# Chances to get into Film Production for Chapman University?



## amador4424 (Jun 27, 2010)

--------------------------------------------------------------------------------

Hey, I'm like stressing out about my stuff for college - and I'm going to apply for the Fall 2011 school year for the Film Production program at the Dodge College of Film and Media Arts in Chapman Univeristy. I'm just wondering what else I need to do: 

Unweighted GPA: 3.57 
Weighted GPA: 3.84 

SAT Scores: Not good, going to retake in October. Plan to also to take ACT in September. If I get a good score on the ACT, I'll probably just go with the ACT score. Any ideas of what are good strong scores to get into this school?

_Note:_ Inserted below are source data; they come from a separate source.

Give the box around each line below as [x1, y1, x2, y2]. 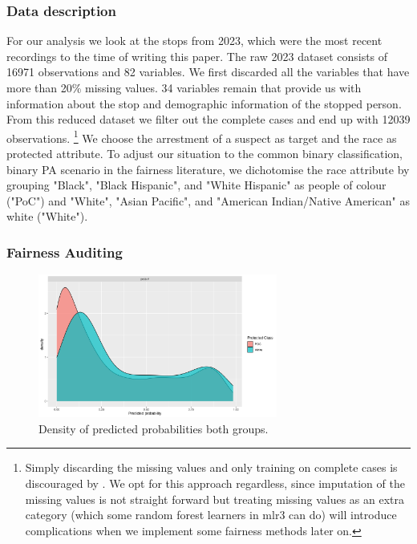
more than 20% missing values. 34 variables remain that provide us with [6, 79, 362, 95]
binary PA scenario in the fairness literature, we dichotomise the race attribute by [6, 160, 410, 177]
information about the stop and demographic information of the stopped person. [6, 95, 402, 112]
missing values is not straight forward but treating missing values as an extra [25, 490, 405, 507]
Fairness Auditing [6, 242, 123, 262]
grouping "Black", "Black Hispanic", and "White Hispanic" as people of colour [6, 177, 387, 193]
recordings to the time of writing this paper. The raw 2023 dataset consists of [6, 47, 388, 64]
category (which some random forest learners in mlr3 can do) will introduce [25, 506, 397, 523]
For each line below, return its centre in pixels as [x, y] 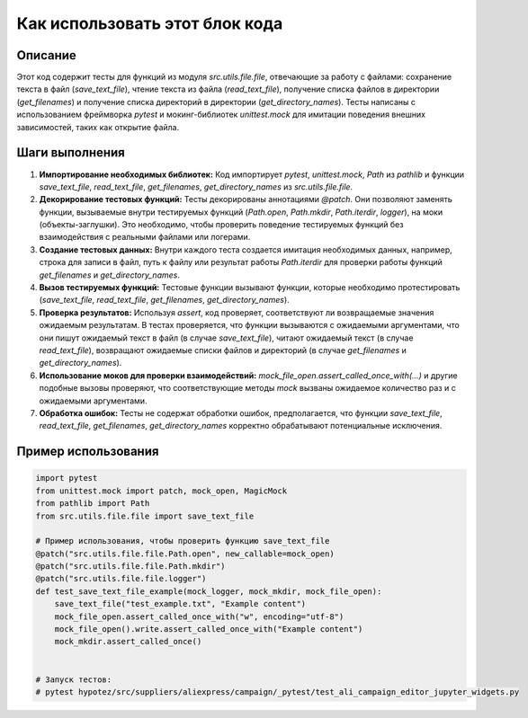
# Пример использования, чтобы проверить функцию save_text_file [183, 541]
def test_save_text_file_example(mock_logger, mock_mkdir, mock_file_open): [209, 591]
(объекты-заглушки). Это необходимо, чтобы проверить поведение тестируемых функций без [221, 225]
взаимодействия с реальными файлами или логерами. [145, 237]
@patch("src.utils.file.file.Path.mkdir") [130, 567]
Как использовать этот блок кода [150, 23]
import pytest [67, 478]
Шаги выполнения [71, 153]
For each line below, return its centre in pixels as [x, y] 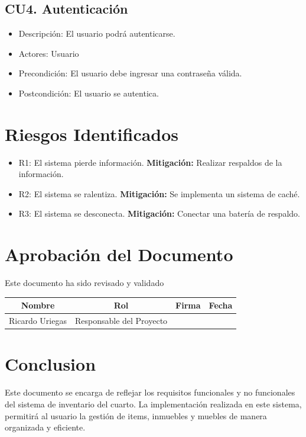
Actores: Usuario [49, 53]
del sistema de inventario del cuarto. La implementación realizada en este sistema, [153, 404]
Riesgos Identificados [92, 134]
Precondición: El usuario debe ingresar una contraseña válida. [130, 73]
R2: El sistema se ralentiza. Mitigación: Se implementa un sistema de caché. [159, 193]
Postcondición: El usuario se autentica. [89, 93]
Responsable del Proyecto [121, 321]
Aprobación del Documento [119, 254]
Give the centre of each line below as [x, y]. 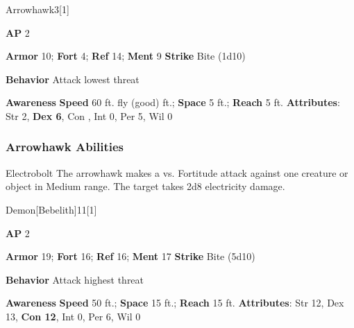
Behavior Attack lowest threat [73, 79]
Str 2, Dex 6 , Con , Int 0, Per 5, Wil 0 [89, 115]
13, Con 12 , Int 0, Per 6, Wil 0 [73, 316]
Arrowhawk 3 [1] [37, 9]
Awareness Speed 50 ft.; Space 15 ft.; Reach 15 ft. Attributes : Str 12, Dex [175, 303]
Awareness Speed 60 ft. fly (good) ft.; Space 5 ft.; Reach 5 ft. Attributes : [173, 102]
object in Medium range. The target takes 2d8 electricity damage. [145, 186]
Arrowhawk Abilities [65, 147]
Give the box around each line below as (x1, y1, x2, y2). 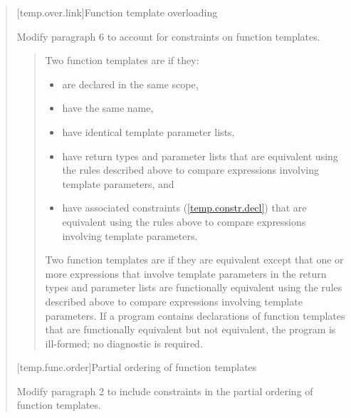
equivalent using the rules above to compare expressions (62, 214, 306, 229)
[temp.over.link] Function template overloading (16, 5, 218, 19)
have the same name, (62, 100, 154, 115)
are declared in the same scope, (62, 76, 199, 91)
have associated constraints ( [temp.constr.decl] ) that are (62, 200, 307, 215)
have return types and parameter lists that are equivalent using (62, 148, 338, 163)
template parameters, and (62, 176, 174, 191)
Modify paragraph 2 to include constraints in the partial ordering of (16, 383, 313, 398)
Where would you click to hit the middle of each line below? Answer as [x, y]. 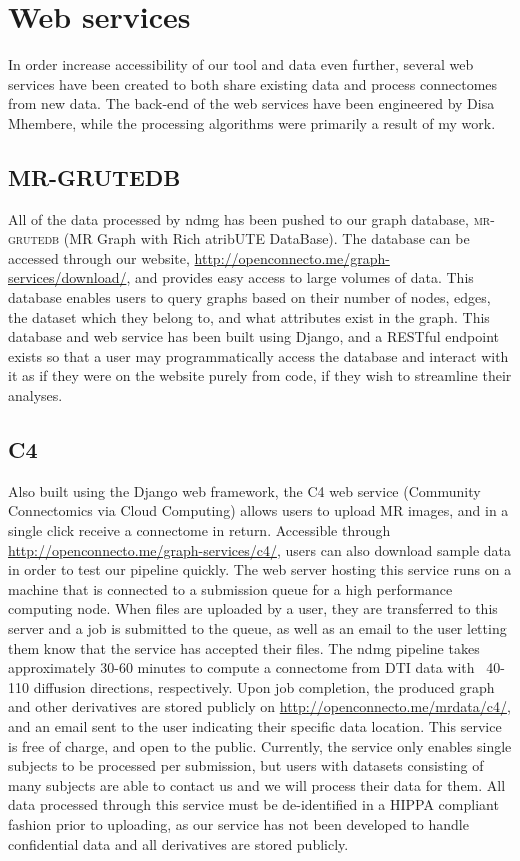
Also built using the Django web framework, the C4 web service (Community [244, 490]
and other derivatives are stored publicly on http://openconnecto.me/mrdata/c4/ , [259, 706]
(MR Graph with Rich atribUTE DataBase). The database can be [266, 238]
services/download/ [67, 277]
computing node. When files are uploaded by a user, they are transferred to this [253, 608]
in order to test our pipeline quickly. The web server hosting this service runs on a [260, 569]
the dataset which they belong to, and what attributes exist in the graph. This [249, 316]
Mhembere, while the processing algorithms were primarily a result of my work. [252, 122]
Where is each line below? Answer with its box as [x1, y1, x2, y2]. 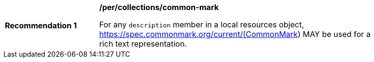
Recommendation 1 [5, 21, 77, 30]
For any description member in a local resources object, [99, 20, 304, 29]
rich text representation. [99, 39, 187, 49]
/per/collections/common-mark [99, 2, 219, 12]
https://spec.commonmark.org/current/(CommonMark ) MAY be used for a [99, 29, 371, 39]
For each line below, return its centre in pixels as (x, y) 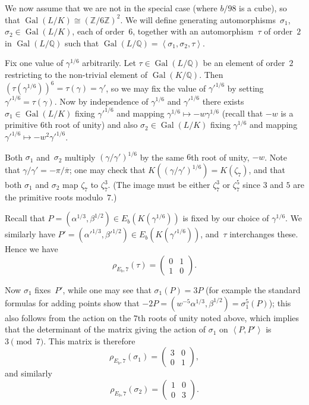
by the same (162, 157)
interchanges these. (264, 234)
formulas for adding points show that (72, 302)
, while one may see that (107, 290)
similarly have (30, 234)
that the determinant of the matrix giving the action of (105, 329)
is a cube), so (263, 8)
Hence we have (31, 249)
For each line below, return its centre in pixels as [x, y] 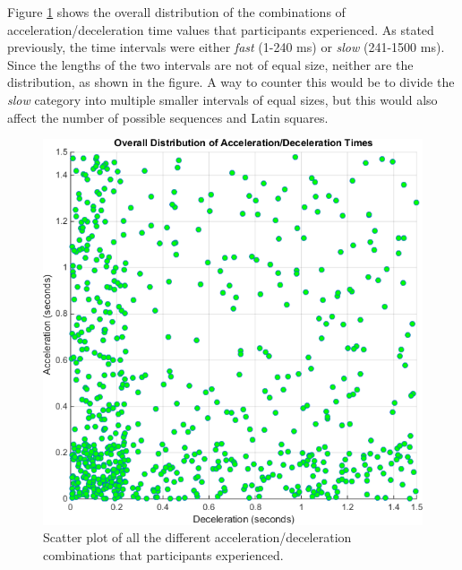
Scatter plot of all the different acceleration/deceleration [197, 537]
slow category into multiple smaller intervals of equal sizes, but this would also [222, 99]
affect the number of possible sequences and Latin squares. [168, 117]
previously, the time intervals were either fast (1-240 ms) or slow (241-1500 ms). [226, 47]
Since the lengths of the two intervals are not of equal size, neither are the [210, 64]
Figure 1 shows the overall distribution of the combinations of [176, 12]
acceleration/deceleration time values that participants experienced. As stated [221, 29]
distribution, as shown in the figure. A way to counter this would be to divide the [231, 82]
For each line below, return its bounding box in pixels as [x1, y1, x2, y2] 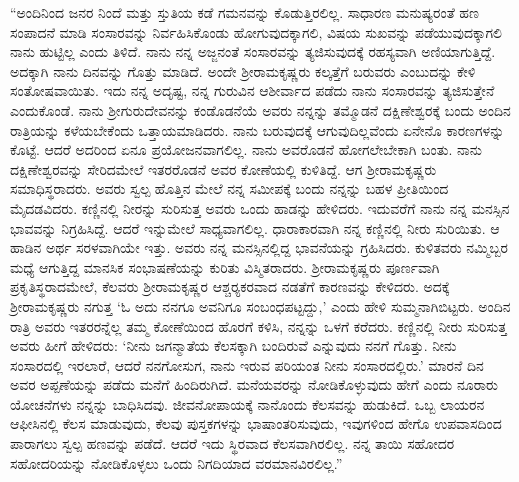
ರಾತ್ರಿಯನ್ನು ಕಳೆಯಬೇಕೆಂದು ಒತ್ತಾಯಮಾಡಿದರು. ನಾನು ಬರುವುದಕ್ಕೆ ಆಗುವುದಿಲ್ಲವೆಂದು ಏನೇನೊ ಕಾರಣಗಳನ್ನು [10, 119, 505, 140]
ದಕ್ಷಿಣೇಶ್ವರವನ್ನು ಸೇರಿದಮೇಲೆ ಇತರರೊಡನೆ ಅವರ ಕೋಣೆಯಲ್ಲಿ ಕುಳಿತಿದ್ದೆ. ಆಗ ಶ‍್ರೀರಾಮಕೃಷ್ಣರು [10, 158, 437, 179]
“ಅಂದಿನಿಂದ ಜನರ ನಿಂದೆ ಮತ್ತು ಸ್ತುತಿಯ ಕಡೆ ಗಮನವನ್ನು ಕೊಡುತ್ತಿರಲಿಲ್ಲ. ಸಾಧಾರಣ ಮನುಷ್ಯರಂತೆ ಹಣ [10, 2, 479, 22]
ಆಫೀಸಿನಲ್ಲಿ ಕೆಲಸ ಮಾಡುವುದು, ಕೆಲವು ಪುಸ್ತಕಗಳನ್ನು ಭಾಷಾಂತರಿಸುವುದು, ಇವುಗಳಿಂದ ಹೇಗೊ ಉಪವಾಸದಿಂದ [10, 413, 502, 434]
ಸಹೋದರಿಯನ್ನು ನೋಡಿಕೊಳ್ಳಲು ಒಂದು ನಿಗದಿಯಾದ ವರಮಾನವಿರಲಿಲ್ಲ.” [10, 452, 343, 473]
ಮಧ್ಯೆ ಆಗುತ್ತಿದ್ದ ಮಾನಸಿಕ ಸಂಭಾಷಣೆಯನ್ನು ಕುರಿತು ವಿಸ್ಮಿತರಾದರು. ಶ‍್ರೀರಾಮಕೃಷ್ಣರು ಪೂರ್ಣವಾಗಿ [10, 256, 440, 277]
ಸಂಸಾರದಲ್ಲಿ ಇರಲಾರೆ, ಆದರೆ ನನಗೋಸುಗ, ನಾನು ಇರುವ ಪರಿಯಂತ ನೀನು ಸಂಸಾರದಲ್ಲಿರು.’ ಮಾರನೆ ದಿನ [10, 354, 484, 375]
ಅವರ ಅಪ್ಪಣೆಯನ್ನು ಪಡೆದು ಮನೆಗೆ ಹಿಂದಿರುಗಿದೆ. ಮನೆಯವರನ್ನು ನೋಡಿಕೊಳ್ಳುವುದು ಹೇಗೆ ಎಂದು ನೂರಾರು [10, 374, 498, 395]
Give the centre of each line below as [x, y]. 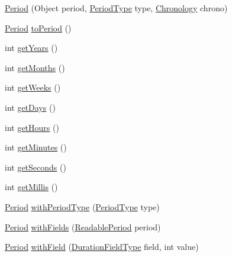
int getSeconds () [36, 167]
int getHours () [32, 127]
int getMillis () [31, 187]
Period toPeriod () [38, 28]
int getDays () [30, 107]
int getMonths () [35, 67]
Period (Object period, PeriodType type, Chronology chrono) [116, 8]
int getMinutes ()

I'm also taking an SAT Boot Camp class during the duration of the summer at this Ivymax insitute, which has been already helping me ALOT. 

SAT Subject Tests: Not good either, I don't know. I'm just not good in these types of tests. U.S. History was like questions that weren't even in the Barron's study guides or anything I've learned in U.S. History at high school. Chapman thankfully, does not require them. Should I re-take them? The earliest I could probably only take them is November. 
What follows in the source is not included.